EXERCISE DATA ->

□ □ □ □ □

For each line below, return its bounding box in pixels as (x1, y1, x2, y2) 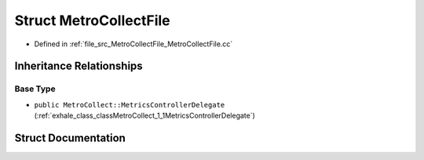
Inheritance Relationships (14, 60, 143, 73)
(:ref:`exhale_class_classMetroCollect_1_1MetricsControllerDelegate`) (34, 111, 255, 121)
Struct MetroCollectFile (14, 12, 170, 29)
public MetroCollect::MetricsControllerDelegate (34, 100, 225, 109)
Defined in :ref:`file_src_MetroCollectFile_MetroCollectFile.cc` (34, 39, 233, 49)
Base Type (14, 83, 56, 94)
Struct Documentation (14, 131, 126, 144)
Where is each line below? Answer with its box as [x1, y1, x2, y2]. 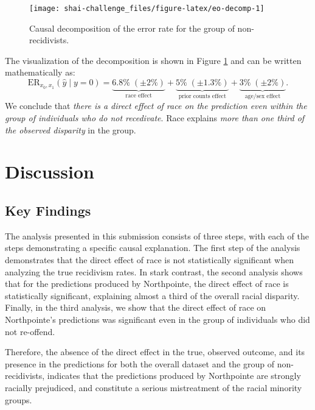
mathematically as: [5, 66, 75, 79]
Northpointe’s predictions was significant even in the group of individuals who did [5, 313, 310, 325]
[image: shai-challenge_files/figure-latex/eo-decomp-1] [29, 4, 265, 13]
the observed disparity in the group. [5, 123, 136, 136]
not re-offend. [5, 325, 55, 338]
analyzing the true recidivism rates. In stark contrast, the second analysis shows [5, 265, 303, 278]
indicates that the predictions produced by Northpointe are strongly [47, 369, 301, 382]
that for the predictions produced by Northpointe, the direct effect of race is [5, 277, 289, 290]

□ □ □ □ □

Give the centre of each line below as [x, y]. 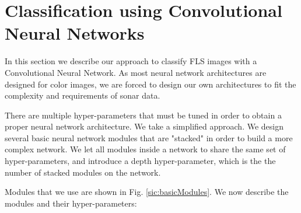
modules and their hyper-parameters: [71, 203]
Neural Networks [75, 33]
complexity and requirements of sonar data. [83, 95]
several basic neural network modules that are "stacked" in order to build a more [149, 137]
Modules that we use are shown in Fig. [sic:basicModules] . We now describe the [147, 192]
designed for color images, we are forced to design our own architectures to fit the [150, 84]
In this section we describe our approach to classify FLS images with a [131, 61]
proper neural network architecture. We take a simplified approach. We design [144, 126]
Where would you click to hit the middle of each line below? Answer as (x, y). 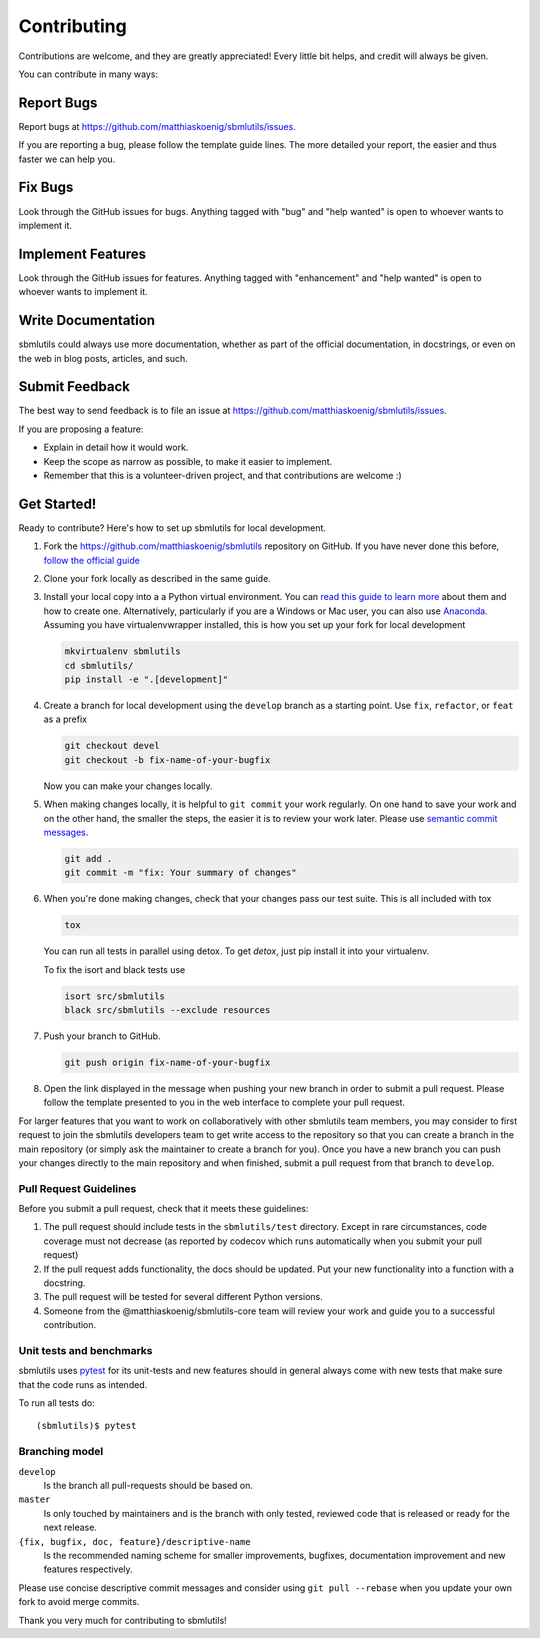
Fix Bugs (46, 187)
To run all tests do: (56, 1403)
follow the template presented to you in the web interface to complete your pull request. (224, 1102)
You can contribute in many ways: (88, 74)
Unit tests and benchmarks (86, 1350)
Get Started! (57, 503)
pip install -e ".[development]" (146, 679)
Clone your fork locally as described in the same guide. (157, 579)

□ □ □ □ □

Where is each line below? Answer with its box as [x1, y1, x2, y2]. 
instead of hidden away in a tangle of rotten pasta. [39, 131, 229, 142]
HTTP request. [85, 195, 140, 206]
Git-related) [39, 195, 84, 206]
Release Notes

□ □ □ □ □

EXERCISE GOAL ->
Please transcribe exactly the lines above from the line that has "Get Started! (57, 503)" up to and including the line that has "Clone your fork"; no other line belongs in the answer.

SOLUTION TO THE EXERCISE ->
Get Started! (57, 503)
pip install -e ".[development]" (146, 679)
Clone your fork locally as described in the same guide. (157, 579)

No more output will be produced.